Once you find the line containing "Expo / handoff — bag, tray, drink, call the" in the data below, copy it and each following line exactly, up to and including the line containing "fast your cooks", and nothing else.

** Task material follows **

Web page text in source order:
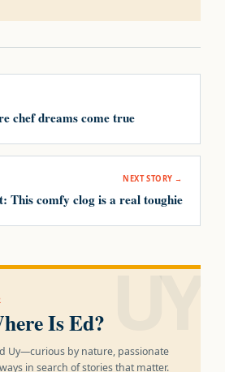
chef dreams come true
NEXT STORY →
This comfy clog is a real toughie
UY!
Is Ed?
Uy—curious by nature, passionate
in search of stories that matter.
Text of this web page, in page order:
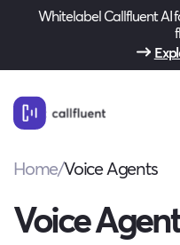
Whitelabel Callfluent AI
Home/Voice Agents
Voice
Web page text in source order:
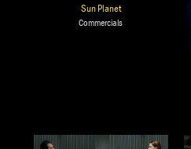
Sun Planet
Commercials
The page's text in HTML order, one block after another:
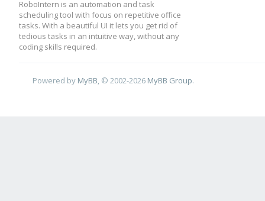
RoboIntern is an automation and task
scheduling tool with focus on repetitive office
tasks. With a beautiful UI it lets you get rid of
tedious tasks in an intuitive way, without any
coding skills required.
Powered by MyBB , © 2002-2026 MyBB Group.
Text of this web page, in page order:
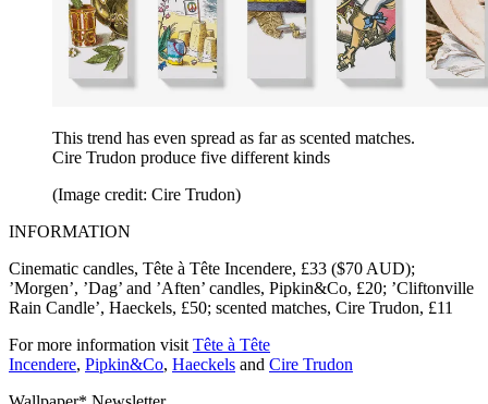
This trend has even spread as far as scented matches.
Cire Trudon produce five different kinds
(Image credit: Cire Trudon)
INFORMATION
Cinematic candles, Tête à Tête Incendere, £33 ($70 AUD);
’Morgen’, ’Dag’ and ’Aften’ candles, Pipkin&Co, £20; ’Cliftonville
Rain Candle’, Haeckels, £50; scented matches, Cire Trudon, £11
For more information visit Tête à Tête
Incendere, Pipkin&Co, Haeckels and Cire Trudon
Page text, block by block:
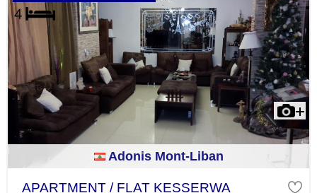
Adonis Mont-Liban
APARTMENT / FLAT KESSERWA
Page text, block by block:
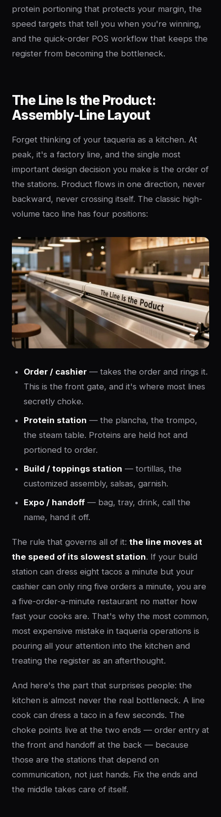
protein portioning that protects your margin, the
speed targets that tell you when you're winning,
and the quick-order POS workflow that keeps the
register from becoming the bottleneck.
The Line Is the Product:
Assembly-Line Layout
Forget thinking of your taqueria as a kitchen. At
peak, it's a factory line, and the single most
important design decision you make is the order of
the stations. Product flows in one direction, never
backward, never crossing itself. The classic high-
volume taco line has four positions:
Order / cashier — takes the order and rings it.
This is the front gate, and it's where most lines
secretly choke.
Protein station — the plancha, the trompo,
the steam table. Proteins are held hot and
portioned to order.
Build / toppings station — tortillas, the
customized assembly, salsas, garnish.
Expo / handoff — bag, tray, drink, call the
name, hand it off.
The rule that governs all of it: the line moves at
the speed of its slowest station. If your build
station can dress eight tacos a minute but your
cashier can only ring five orders a minute, you are
a five-order-a-minute restaurant no matter how
fast your cooks are. That's why the most common,
most expensive mistake in taqueria operations is
pouring all your attention into the kitchen and
treating the register as an afterthought.
And here's the part that surprises people: the
kitchen is almost never the real bottleneck. A line
cook can dress a taco in a few seconds. The
choke points live at the two ends — order entry at
the front and handoff at the back — because
those are the stations that depend on
communication, not just hands. Fix the ends and
the middle takes care of itself.
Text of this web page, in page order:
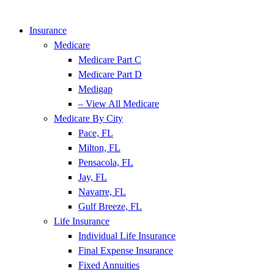
Insurance
Medicare
Medicare Part C
Medicare Part D
Medigap
– View All Medicare
Medicare By City
Pace, FL
Milton, FL
Pensacola, FL
Jay, FL
Navarre, FL
Gulf Breeze, FL
Life Insurance
Individual Life Insurance
Final Expense Insurance
Fixed Annuities

** End of Task material **

→ Solution:
Expo / handoff — bag, tray, drink, call the
name, hand it off.
The rule that governs all of it: the line moves at
the speed of its slowest station. If your build
station can dress eight tacos a minute but your
cashier can only ring five orders a minute, you are
a five-order-a-minute restaurant no matter how
fast your cooks are. That's why the most common,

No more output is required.